Assignment ▸ Beginning with the first entry, restate the data word for word and leave out the images.

Recorded information ▸
=== Begin Enclosure ===

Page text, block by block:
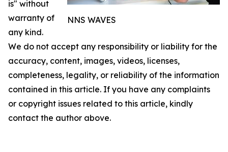
NNS WAVES
is" without
warranty of
any kind.
We do not accept any responsibility or liability for the
accuracy, content, images, videos, licenses,
completeness, legality, or reliability of the information
contained in this article. If you have any complaints
or copyright issues related to this article, kindly
contact the author above.
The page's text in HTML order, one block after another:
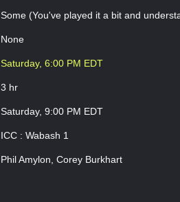
Some (You've played it a bit and
None
Saturday, 6:00 PM EDT
3 hr
Saturday, 9:00 PM EDT
ICC : Wabash 1
Phil Amylon, Corey Burkhart
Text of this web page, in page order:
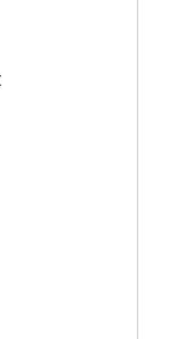
(2025) by
Horror Is
Its Most
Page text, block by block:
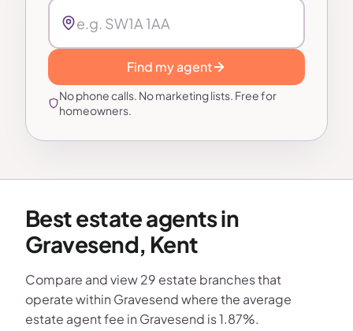
Find my agent
No phone calls. No marketing lists. Free for
homeowners.
Best estate agents in
Gravesend, Kent
Compare and view 29 estate branches that
operate within Gravesend where the average
estate agent fee in Gravesend is 1.87%.
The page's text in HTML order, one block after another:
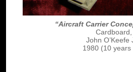
“Aircraft Carrier
Cardboard,
John O’Keefe
1980 (10 years
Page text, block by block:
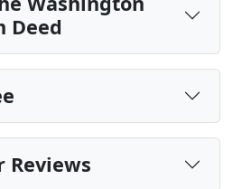
Deed
Reviews
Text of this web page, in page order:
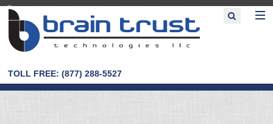
TOLL FREE: (877) 288-5527
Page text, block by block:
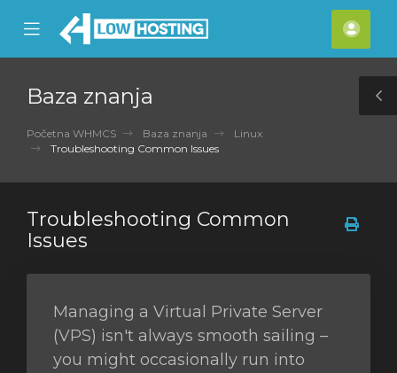
Mobile
Menu
Baza znanja
Početna WHMCS Baza znanja
Linux
Troubleshooting Common Issues
Troubleshooting Common
Issues
Managing a Virtual Private Server
(VPS) isn't always smooth sailing –
you might occasionally run into
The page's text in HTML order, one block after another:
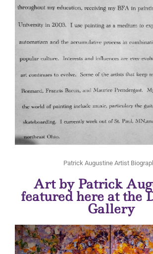
Patrick Augustine Artist
Art by Patrick
featured here at the
Gallery
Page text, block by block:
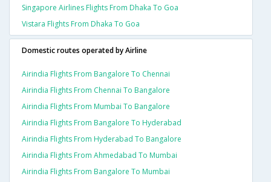
Singapore Airlines Flights From Dhaka To Goa
Vistara Flights From Dhaka To Goa
Domestic routes operated by Airline
Airindia Flights From Bangalore To Chennai
Airindia Flights From Chennai To Bangalore
Airindia Flights From Mumbai To Bangalore
Airindia Flights From Bangalore To Hyderabad
Airindia Flights From Hyderabad To Bangalore
Airindia Flights From Ahmedabad To Mumbai
Airindia Flights From Bangalore To Mumbai
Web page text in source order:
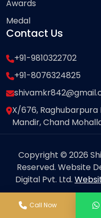
Awards
Medal
Contact Us
+91-9810322702
+91-8076324825
X/676, Raghubarpura
Mandir, Chand
Copyright © 2026
Reserved. Website
Digital Pvt. Ltd.
Call Now
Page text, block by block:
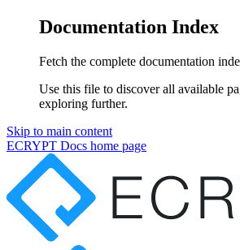
Documentation Index
Fetch the complete documentation
Use this file to discover all available
exploring further.
Skip to main content
ECRYPT Docs home page
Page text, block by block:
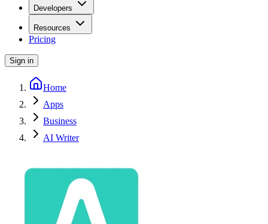
Developers
Resources
Pricing
Sign in
Home
Apps
Business
AI Writer
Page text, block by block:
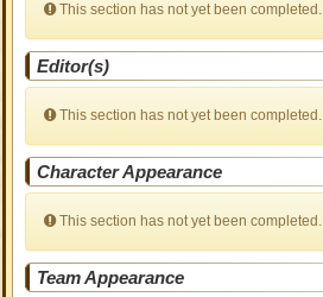
This section has not yet been completed.
Editor(s)
This section has not yet been completed.
Character Appearance
This section has not yet been completed.
Team Appearance
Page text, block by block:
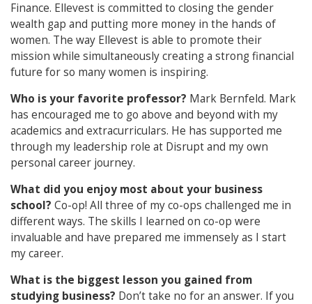
Finance. Ellevest is committed to closing the gender
wealth gap and putting more money in the hands of
women. The way Ellevest is able to promote their
mission while simultaneously creating a strong financial
future for so many women is inspiring.
Who is your favorite professor? Mark Bernfeld. Mark
has encouraged me to go above and beyond with my
academics and extracurriculars. He has supported me
through my leadership role at Disrupt and my own
personal career journey.
What did you enjoy most about your business
school? Co-op! All three of my co-ops challenged me in
different ways. The skills I learned on co-op were
invaluable and have prepared me immensely as I start
my career.
What is the biggest lesson you gained from
studying business? Don’t take no for an answer. If you
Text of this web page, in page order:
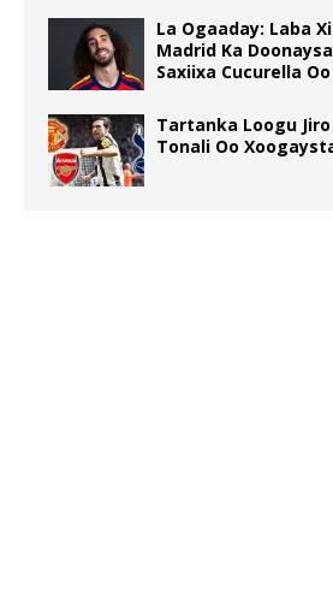
La Ogaaday: Laba
Madrid Ka
Saxiixa Cucurella
Tartanka Loogu Jiro
Tonali Oo
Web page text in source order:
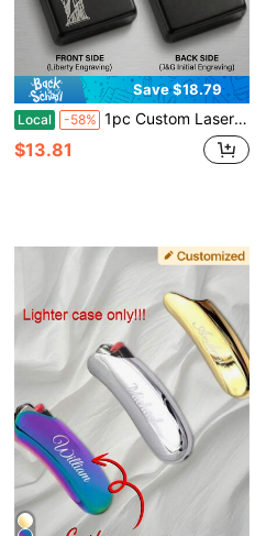
Save $18.79
Local -58% 1pc Custom Laser Engraved Lighter Case, Personalized Metal Windproof Cover With Statue Of Liberty & Initials, USA 250th Anniversary Souvenir, Patriotic Gift For Men, Husband, Father, Groomsmen, Birthday, Outdoor Gear
$13.81
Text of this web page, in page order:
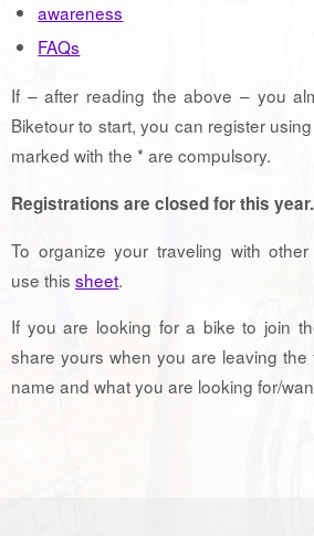
awareness
FAQs
If – after reading the above – you
Biketour to start, you can register
marked with the * are compulsory.
Registrations are closed for this
To organize your traveling with
use this sheet.
If you are looking for a bike to join
share yours when you are leaving
name and what you are looking for/
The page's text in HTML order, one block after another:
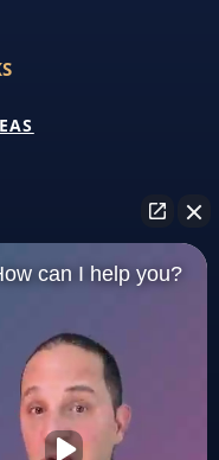
can I help you?

=== End Enclosure ===

Output for this task ▸
Page text, block by block:
NNS WAVES
is" without
warranty of
any kind.
We do not accept any responsibility or liability for the
accuracy, content, images, videos, licenses,
completeness, legality, or reliability of the information
contained in this article. If you have any complaints
or copyright issues related to this article, kindly
contact the author above.
The page's text in HTML order, one block after another:
Some (You've played it a bit and
None
Saturday, 6:00 PM EDT
3 hr
Saturday, 9:00 PM EDT
ICC : Wabash 1
Phil Amylon, Corey Burkhart
Text of this web page, in page order:
(2025) by
Horror Is
Its Most
Page text, block by block:
Find my agent
No phone calls. No marketing lists. Free for
homeowners.
Best estate agents in
Gravesend, Kent
Compare and view 29 estate branches that
operate within Gravesend where the average
estate agent fee in Gravesend is 1.87%.
The page's text in HTML order, one block after another:
“Aircraft Carrier
Cardboard,
John O’Keefe
1980 (10 years
Page text, block by block:
Deed
Reviews
Text of this web page, in page order:
TOLL FREE: (877) 288-5527
Page text, block by block:
Mobile
Menu
Baza znanja
Početna WHMCS Baza znanja
Linux
Troubleshooting Common Issues
Troubleshooting Common
Issues
Managing a Virtual Private Server
(VPS) isn't always smooth sailing –
you might occasionally run into
The page's text in HTML order, one block after another:
Patrick Augustine Artist
Art by Patrick
featured here at the
Gallery
Page text, block by block:
Singapore Airlines Flights From Dhaka To Goa
Vistara Flights From Dhaka To Goa
Domestic routes operated by Airline
Airindia Flights From Bangalore To Chennai
Airindia Flights From Chennai To Bangalore
Airindia Flights From Mumbai To Bangalore
Airindia Flights From Bangalore To Hyderabad
Airindia Flights From Hyderabad To Bangalore
Airindia Flights From Ahmedabad To Mumbai
Airindia Flights From Bangalore To Mumbai
Web page text in source order:
Awards
Medal
Contact Us
+91-9810322702
+91-8076324825
X/676, Raghubarpura
Mandir, Chand
Copyright © 2026
Reserved. Website
Digital Pvt. Ltd.
Call Now
Page text, block by block:
Documentation Index
Fetch the complete documentation
Use this file to discover all available
exploring further.
Skip to main content
ECRYPT Docs home page
Page text, block by block:
Developers
Resources
Pricing
Sign in
Home
Apps
Business
AI Writer
Page text, block by block:
This section has not yet been completed.
Editor(s)
This section has not yet been completed.
Character Appearance
This section has not yet been completed.
Team Appearance
Page text, block by block:
Finance. Ellevest is committed to closing the gender
wealth gap and putting more money in the hands of
women. The way Ellevest is able to promote their
mission while simultaneously creating a strong financial
future for so many women is inspiring.
Who is your favorite professor? Mark Bernfeld. Mark
has encouraged me to go above and beyond with my
academics and extracurriculars. He has supported me
through my leadership role at Disrupt and my own
personal career journey.
What did you enjoy most about your business
school? Co-op! All three of my co-ops challenged me in
different ways. The skills I learned on co-op were
invaluable and have prepared me immensely as I start
my career.
What is the biggest lesson you gained from
studying business? Don’t take no for an answer. If you
Text of this web page, in page order:
La Ogaaday: Laba
Madrid Ka
Saxiixa Cucurella
Tartanka Loogu Jiro
Tonali Oo
Web page text in source order:
Save $18.79
Local -58% 1pc Custom Laser Engraved Lighter Case, Personalized Metal Windproof Cover With Statue Of Liberty & Initials, USA 250th Anniversary Souvenir, Patriotic Gift For Men, Husband, Father, Groomsmen, Birthday, Outdoor Gear
$13.81
Text of this web page, in page order:
awareness
FAQs
If – after reading the above – you
Biketour to start, you can register
marked with the * are compulsory.
Registrations are closed for this
To organize your traveling with
use this sheet.
If you are looking for a bike to join
share yours when you are leaving
name and what you are looking for/
The page's text in HTML order, one block after another:
can I help you?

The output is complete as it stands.